Fiction : John Groshalski

Going Home

“I’m really glad you were able to meet me,” Mike said, sitting down at the bar.

“It’s fine,” Paul answered. He looked around at the nearly empty bar, at the Christmas lights hanging limply above the rows of bottles. “This is an all right place.”

“I like it.”

“You come here a lot?”

“Only when Dara works nights.” Mike looked around. “Christ, let me get us a beer or something.”

He ordered two drafts with the bartender.

Paul took a pull on his beer and looked at Mike. “Is everything okay?”

“Yeah...yeah, everything is fine.”

“What is it, man?”

“It’s stupid,” Mike said. He took a pull on his own beer.

“It can’t be that bad.”

“It is.”

“Come on, tell me.”

“Okay.” Mike hesitated a moment. “I’m scared to go home alone.”

“What?”

“Well, not scared. I just don’t like to. There’s no reason, really. I mean nothing happens.”

Paul took a pull on his beer, and wished he could smoke in the bar. Fucking laws. “Then what is it?”

Mike considered himself for a moment. “You have a nice place, right?”

“As nice as Sheila and I can afford here, at least I think. It’s big enough for us, and Janelle has her own room.”

“But I mean, you know, you get up, you have breakfast with the family, you go about your day, and then by the end of it you come home to a nice place, a nice wife, a cute kid, and somewhere where you feel whole and relaxed, a place where the outside world can’t touch you.”

Paul raised an eyebrow. “Yeah...I guess. Ideally.”

Mike shook his head and had some more beer. “See, I haven’t felt that way since I was younger, like when we were living in Pittsburgh and had that apartment with the guys.”

“That’s like comparing apples and oranges.” Paul had more beer. He wanted to check his cell to see if Sheila had called again, but he figured it would be inappropriate.
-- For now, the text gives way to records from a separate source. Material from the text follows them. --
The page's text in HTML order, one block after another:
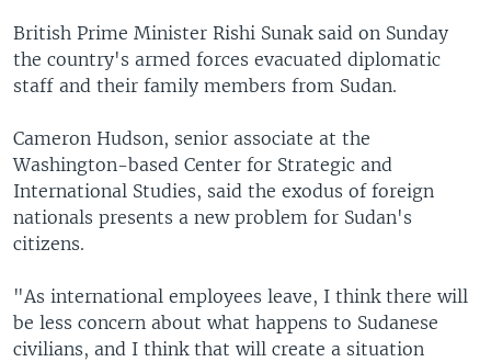
British Prime Minister Rishi Sunak said on Sunday
the country's armed forces evacuated diplomatic
staff and their family members from Sudan.
Cameron Hudson, senior associate at the
Washington-based Center for Strategic and
International Studies, said the exodus of foreign
nationals presents a new problem for Sudan's
citizens.
"As international employees leave, I think there will
be less concern about what happens to Sudanese
civilians, and I think that will create a situation
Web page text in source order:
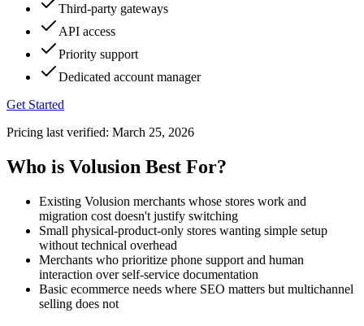
Third-party gateways
API access
Priority support
Dedicated account manager
Get Started
Pricing last verified: March 25, 2026
Who is Volusion Best For?
Existing Volusion merchants whose stores work and
migration cost doesn't justify switching
Small physical-product-only stores wanting simple setup
without technical overhead
Merchants who prioritize phone support and human
interaction over self-service documentation
Basic ecommerce needs where SEO matters but multichannel
selling does not
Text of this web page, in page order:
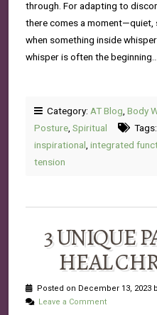
through. For adapting to
there comes a
when something inside
whisper is often the beginning…
Category: AT Blog Body
Posture Spiritual Tags:
inspirational integrated
tension
3 UNIQUE
HEAL
Posted on December 13, 2023
Leave a Comment
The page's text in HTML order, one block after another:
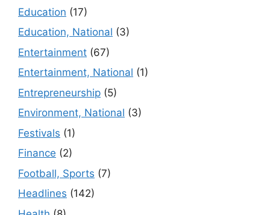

Still, he turned it on from inside his pocket and set it to vibrate. “Those were different times, dude. Things were crazy back then. You can’t really compare it.”

“I’m not trying to,” Mike said. “I’m talking about the feeling of freedom, or being careless and young. Maybe the apartment was a bad comparison. Maybe I haven’t felt this way since I was a kid, and all I cared about in the world were comics and baseball cards, and....”

“...And mommy and daddy taking care of everything, right?” Paul added.

Mike didn’t answer.

“What’s really going on, man?”

“I just...Paul, I just can’t handle it anymore. I worry about everything. The job. The bills. The student loans, and the groceries. Dara and I can’t go out for a meal without me grilling her about what’s in the checkbook, before our appetizer arrives.”

Paul nodded, suddenly worried about his friend. He had more beer, finishing his draft. “But what’s this have to do with going home?”

Mike smiled. “Don’t you see? The apartment is the physical representation of all of these things, if you don’t mind me getting all philosophical on you. Everything that bothers me, like, manifests itself into the form of the apartment the moment I see my block in the distance.”

“Okay.”

“And it gets worse from there. Every little thing adds to it. Like if I hear the neighbor’s television through the wall, it drives me mad. I start pounding on the wall. Hell, most of the time it’s not even loud. I just hate the idea of someone intruding on this modicum of solace I’ve managed to scrape together.”

“Well, televisions can be bad things, I guess,” Paul added. He ordered them two more beers, after Mike finished his.